=== Exercise prompt ===
Your copy should match the records exactly, except that it contains no pictures.

(Records begins)

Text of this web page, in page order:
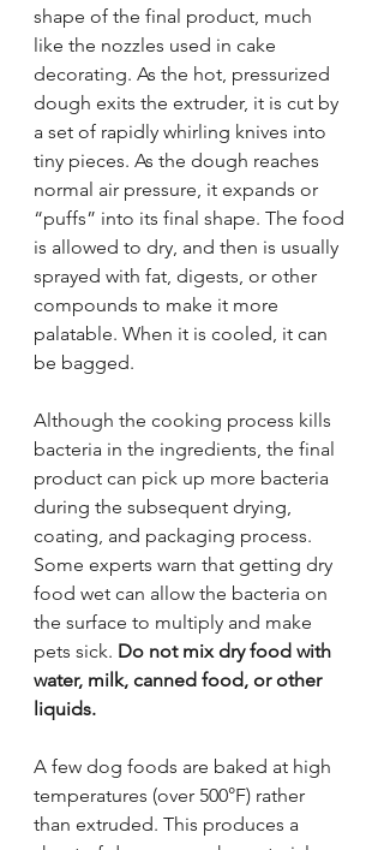
shape of the final product, much
like the nozzles used in cake
decorating. As the hot, pressurized
dough exits the extruder, it is cut by
a set of rapidly whirling knives into
tiny pieces. As the dough reaches
normal air pressure, it expands or
“puffs” into its final shape. The food
is allowed to dry, and then is usually
sprayed with fat, digests, or other
compounds to make it more
palatable. When it is cooled, it can
be bagged.
Although the cooking process kills
bacteria in the ingredients, the final
product can pick up more bacteria
during the subsequent drying,
coating, and packaging process.
Some experts warn that getting dry
food wet can allow the bacteria on
the surface to multiply and make
pets sick. Do not mix dry food with
water, milk, canned food, or other
liquids.
A few dog foods are baked at high
temperatures (over 500°F) rather
than extruded. This produces a

(Records ends)

=== Your solution ===
Text of this web page, in page order:
shape of the final product, much
like the nozzles used in cake
decorating. As the hot, pressurized
dough exits the extruder, it is cut by
a set of rapidly whirling knives into
tiny pieces. As the dough reaches
normal air pressure, it expands or
“puffs” into its final shape. The food
is allowed to dry, and then is usually
sprayed with fat, digests, or other
compounds to make it more
palatable. When it is cooled, it can
be bagged.
Although the cooking process kills
bacteria in the ingredients, the final
product can pick up more bacteria
during the subsequent drying,
coating, and packaging process.
Some experts warn that getting dry
food wet can allow the bacteria on
the surface to multiply and make
pets sick. Do not mix dry food with
water, milk, canned food, or other
liquids.
A few dog foods are baked at high
temperatures (over 500°F) rather
than extruded. This produces a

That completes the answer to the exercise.